Three Poems : Roopam Mishra
Ms. Roopam Mishra lives in Lucknow, India. She is a Research Scholar at the Department of English & Modern European Languages, University of Lucknow. She writes in Hindi, and in English since the age of thirteen. Her works have appeared or are forthcoming in an anthology Earth, Fire, Water, and Wind, and in magazines, and journals like Confluence Magazine, Setu, Aspiring Writers’ Society e-zine, Rusty Truck, Café Dissensus, Literary Yard, Borderless Journal, Hastaksher, Sahityiki, Rhetorica Quarterly, etc.
Lost in Translation
The tall pampas grass stalks call out to you gleaming
silver bellowing in the pleasant monsoon breeze.
Paddy fields draw your eye as you drive past the countryside
unaware of the snakes hiding in ankle-deep water on the fields.
Dry, patchy lands make the sun-lit skies seem brighter and
the day harsher over the cracked grounds.
First drops of rain never reach the Earth’s bosom, they are
effervescent as they touch its skin.
There are six seasons as per the Hindu tradition but none
can be put in the tongue of the colonizer.
The colour of my skin gets lost in translation.
Moringa Tree
when I imagine a tree growing out of a person
I imagine it sprouting at the coccyx, climbing the spine as it grows
from beneath the skin.
men don’t change cities, jobs, homes when faced with
dejection, failure, abuse
the roots travel all the way to the earth’s core
travelling down their thighs, knees, calves, toes.

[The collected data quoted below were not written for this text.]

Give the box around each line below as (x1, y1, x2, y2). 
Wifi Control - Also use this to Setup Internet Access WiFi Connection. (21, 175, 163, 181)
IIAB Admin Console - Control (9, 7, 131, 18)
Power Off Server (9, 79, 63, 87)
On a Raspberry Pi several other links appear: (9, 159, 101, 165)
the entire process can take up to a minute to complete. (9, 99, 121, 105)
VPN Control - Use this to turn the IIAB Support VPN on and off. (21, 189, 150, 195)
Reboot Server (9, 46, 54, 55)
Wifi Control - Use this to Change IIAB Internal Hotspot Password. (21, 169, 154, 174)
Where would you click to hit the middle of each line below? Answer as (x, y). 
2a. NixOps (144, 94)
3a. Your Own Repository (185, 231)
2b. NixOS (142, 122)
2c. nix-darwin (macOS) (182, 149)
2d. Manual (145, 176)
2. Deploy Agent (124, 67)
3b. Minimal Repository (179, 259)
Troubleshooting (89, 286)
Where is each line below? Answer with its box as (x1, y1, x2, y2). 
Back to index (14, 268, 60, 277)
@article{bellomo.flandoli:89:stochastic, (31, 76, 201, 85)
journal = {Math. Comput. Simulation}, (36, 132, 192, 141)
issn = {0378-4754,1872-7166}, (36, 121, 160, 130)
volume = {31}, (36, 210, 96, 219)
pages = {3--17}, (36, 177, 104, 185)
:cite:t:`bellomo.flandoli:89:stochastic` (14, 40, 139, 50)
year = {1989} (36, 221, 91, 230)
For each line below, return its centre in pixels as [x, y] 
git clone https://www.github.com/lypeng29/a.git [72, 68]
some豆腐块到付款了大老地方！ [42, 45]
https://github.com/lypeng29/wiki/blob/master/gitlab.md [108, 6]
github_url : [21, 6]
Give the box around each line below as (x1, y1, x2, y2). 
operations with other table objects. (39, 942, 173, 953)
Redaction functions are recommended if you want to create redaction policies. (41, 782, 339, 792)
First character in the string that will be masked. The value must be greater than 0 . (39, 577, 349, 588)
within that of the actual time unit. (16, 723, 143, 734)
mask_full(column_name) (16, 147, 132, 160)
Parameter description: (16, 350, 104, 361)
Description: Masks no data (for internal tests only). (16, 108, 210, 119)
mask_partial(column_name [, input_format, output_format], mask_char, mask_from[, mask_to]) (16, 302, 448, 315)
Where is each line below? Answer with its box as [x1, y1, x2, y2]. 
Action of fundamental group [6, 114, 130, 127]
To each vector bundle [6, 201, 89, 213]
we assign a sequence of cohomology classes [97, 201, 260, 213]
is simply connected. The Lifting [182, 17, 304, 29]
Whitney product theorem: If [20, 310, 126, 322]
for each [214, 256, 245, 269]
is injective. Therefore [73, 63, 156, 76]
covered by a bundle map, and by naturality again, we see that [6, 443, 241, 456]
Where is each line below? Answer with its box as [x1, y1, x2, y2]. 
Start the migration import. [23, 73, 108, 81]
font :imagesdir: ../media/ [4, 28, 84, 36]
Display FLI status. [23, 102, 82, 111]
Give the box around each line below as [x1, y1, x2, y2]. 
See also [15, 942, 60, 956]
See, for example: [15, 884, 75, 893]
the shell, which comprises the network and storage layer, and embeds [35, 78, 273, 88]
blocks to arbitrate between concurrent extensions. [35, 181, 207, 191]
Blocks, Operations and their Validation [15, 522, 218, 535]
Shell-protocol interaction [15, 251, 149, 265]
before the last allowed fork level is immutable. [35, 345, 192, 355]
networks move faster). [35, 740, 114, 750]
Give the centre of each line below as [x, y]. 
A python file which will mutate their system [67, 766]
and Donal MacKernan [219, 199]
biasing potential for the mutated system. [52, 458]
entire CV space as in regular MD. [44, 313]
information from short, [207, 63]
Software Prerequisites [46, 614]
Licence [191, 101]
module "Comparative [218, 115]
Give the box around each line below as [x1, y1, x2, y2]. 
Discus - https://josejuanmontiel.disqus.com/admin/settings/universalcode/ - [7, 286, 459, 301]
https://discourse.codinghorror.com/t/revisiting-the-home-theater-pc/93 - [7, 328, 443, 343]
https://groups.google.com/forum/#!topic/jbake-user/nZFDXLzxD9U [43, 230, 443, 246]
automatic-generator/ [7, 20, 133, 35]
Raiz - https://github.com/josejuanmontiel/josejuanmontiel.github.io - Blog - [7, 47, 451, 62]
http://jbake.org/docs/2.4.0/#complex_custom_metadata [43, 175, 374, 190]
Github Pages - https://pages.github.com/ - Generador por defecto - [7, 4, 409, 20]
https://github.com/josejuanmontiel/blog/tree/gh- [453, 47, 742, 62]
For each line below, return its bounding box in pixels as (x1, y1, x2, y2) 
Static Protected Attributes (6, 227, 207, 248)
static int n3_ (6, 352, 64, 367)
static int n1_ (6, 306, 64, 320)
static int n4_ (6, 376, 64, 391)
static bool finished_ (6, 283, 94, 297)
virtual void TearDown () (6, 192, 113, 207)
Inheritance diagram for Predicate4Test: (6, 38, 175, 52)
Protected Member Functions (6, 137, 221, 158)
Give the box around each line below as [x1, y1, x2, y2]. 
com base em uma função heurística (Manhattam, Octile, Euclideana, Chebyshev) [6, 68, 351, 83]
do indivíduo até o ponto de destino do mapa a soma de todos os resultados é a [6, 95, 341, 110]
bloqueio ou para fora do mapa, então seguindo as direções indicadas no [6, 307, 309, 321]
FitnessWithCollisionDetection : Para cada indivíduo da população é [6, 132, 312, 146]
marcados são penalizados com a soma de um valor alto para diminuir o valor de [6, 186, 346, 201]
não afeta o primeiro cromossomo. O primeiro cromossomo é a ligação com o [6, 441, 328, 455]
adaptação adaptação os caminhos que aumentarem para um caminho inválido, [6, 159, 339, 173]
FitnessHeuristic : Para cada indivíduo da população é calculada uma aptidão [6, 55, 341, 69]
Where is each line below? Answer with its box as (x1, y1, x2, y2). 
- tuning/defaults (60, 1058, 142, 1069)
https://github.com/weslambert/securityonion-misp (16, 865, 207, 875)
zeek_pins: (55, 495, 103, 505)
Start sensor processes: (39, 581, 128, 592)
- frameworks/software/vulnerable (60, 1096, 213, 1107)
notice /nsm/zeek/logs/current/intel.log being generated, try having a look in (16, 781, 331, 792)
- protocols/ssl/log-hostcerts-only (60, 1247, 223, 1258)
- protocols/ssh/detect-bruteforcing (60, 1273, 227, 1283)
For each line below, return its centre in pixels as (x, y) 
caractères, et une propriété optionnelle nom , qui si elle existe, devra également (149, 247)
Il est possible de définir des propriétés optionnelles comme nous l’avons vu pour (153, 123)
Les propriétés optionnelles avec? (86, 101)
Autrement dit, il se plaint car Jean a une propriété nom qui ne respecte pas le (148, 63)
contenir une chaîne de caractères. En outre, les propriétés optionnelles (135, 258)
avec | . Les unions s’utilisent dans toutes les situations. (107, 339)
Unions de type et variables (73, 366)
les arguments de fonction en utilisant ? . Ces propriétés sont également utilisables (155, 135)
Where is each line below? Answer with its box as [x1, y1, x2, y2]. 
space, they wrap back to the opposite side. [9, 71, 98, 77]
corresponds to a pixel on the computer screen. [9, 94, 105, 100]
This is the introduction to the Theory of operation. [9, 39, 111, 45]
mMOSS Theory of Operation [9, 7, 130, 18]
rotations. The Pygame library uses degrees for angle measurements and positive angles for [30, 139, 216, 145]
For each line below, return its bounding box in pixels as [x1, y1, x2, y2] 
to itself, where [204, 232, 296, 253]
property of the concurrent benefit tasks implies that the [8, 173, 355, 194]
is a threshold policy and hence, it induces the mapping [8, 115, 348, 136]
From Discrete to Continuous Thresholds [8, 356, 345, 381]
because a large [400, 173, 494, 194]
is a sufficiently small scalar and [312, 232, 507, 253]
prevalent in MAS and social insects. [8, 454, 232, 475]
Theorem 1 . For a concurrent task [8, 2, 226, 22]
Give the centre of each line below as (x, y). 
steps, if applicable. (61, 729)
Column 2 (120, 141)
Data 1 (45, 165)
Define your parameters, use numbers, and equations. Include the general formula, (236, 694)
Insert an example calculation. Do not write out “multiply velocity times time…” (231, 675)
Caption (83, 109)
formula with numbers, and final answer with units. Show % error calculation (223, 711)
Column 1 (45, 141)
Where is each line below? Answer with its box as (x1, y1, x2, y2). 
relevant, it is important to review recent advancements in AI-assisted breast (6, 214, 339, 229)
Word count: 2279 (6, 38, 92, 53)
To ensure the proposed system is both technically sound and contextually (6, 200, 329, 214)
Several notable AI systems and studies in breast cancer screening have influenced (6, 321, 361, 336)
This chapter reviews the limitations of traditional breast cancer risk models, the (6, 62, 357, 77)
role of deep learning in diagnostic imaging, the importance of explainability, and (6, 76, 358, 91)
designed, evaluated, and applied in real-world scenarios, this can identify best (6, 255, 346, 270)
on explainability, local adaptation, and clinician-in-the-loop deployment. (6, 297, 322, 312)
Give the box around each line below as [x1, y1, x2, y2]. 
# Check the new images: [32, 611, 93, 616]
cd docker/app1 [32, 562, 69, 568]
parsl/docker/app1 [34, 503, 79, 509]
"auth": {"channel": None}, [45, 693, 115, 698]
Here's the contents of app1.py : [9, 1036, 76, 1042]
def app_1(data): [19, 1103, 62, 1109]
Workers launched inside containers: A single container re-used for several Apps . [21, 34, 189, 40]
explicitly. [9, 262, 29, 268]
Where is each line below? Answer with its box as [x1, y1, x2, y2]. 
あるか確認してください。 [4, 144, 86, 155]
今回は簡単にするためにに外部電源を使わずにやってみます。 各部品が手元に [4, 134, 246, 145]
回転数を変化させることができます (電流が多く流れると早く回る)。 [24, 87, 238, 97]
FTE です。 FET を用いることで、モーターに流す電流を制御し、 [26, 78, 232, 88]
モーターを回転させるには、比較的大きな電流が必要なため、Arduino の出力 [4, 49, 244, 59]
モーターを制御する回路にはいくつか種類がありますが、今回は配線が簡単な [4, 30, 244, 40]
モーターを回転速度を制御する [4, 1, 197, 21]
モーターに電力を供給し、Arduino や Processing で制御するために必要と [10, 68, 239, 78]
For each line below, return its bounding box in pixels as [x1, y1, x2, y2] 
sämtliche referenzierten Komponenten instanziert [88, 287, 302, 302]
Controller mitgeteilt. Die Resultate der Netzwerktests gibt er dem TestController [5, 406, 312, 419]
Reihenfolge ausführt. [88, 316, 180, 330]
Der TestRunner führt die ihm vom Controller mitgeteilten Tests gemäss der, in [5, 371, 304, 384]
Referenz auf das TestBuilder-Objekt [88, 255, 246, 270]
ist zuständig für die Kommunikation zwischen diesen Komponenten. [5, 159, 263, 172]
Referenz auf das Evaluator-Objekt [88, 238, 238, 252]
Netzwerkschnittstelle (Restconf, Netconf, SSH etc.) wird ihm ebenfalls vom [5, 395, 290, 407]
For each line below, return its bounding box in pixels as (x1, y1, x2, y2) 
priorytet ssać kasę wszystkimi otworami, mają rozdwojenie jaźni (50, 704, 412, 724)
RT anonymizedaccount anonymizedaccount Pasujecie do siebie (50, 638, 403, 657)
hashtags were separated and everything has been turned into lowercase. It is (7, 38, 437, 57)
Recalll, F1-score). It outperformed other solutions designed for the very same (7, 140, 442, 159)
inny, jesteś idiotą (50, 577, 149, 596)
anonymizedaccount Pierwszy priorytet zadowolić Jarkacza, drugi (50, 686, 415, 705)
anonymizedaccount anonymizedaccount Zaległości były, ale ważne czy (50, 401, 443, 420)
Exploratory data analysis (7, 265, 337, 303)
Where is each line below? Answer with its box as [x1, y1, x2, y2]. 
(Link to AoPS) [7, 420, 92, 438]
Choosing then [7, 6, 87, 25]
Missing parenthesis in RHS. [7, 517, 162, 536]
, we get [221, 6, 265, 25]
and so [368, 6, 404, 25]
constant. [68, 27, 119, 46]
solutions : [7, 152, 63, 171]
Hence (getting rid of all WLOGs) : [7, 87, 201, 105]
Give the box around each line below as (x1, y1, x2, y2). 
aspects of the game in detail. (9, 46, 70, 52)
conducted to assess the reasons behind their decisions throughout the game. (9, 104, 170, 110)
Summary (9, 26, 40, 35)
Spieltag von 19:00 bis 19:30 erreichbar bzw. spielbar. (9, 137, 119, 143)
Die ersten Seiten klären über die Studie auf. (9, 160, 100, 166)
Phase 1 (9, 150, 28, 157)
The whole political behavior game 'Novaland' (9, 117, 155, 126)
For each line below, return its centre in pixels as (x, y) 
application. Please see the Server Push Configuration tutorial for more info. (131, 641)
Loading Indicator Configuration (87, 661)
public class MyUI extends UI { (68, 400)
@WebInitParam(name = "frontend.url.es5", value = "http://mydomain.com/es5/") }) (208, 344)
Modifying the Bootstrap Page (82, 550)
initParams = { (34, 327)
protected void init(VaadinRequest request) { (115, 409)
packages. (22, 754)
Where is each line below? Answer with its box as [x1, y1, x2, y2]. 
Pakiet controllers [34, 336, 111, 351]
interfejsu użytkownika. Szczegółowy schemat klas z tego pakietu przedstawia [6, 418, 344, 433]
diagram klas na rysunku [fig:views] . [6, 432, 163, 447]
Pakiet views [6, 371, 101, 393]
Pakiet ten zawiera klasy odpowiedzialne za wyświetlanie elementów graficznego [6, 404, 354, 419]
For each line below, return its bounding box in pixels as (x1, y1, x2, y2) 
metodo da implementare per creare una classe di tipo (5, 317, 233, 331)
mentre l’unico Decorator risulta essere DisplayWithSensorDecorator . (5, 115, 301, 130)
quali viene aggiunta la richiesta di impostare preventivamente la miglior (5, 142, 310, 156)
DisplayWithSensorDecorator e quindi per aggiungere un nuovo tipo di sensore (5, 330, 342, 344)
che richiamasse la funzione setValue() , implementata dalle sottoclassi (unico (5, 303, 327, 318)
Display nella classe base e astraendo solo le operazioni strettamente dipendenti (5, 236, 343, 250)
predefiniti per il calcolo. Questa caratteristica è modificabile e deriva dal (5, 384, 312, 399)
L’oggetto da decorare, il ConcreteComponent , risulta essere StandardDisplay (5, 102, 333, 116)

roots find water several feet below the ground
sprouting out of toes, fixating men in places unawares
establishing themselves firm, being fearful of letting go the soil
losing life.
grandfather buried moringa beans right above the well
it shades his charpoy, the well dry now.
a snake would coil at its base in heavy monsoon rains, scorching summer sun he would
watch it immovably, fear-struck.
the tree growing out of grandfather’s body, I saw roots down his toes,
branches towering overhead. his beloved moringa tree grew large, drumsticks
hung down the branches like fear,
glistened like calm and tranquility in his pupils.
paralysed, he stayed alive and fearless until he was moved to the hospital
in the city, away from the tree.
they chopped down the moringa tree after his demise
fearing his soul would return to lodge permanently in the
moringa tree.
Denied
The places you don’t let your children go
They go, nonetheless. Secretly, tip-toeing the periphery
As you lay in a deep slumber
Eyes fixated on a screen, your monotonous, blood-sucking,
Capitalist boot-licking. You lie back playing
Arm-chair politics, anxiety-driven, stock-market-stricken,
Wrapping a blindfold of convenience over your eyes; Children slip away
Far from your grasp of authority, form their castles of quietude
Or furore—miles away from your constrictive shelter.
They slip away into the looming darkness of secrets wrapped in a million gauzy layers,
Of which they can’t make sense of until
Traversing the musky corridors of adolescence,
Making sense of anatomy, genetics, progeny, they find truths wrapped in
Crude, ugly charades. They befriend biased notions
Of gender, identity, and orientation; They become display shelves
Of masculinist perceptions—
Weighing their worth through prejudiced scales, they slip away
From the cradle into the muck and filth of age,
Searching, seeking, watching, reading answers of questions
Forbidden, prohibited, banned,
Hidden by you behind barred doors,
On locked floors, inaccessible tabs, missing prompts
They find answers in halves, bask in the discovery,
Are poisoned by the pleasures denied, and acquisitions much sweeter.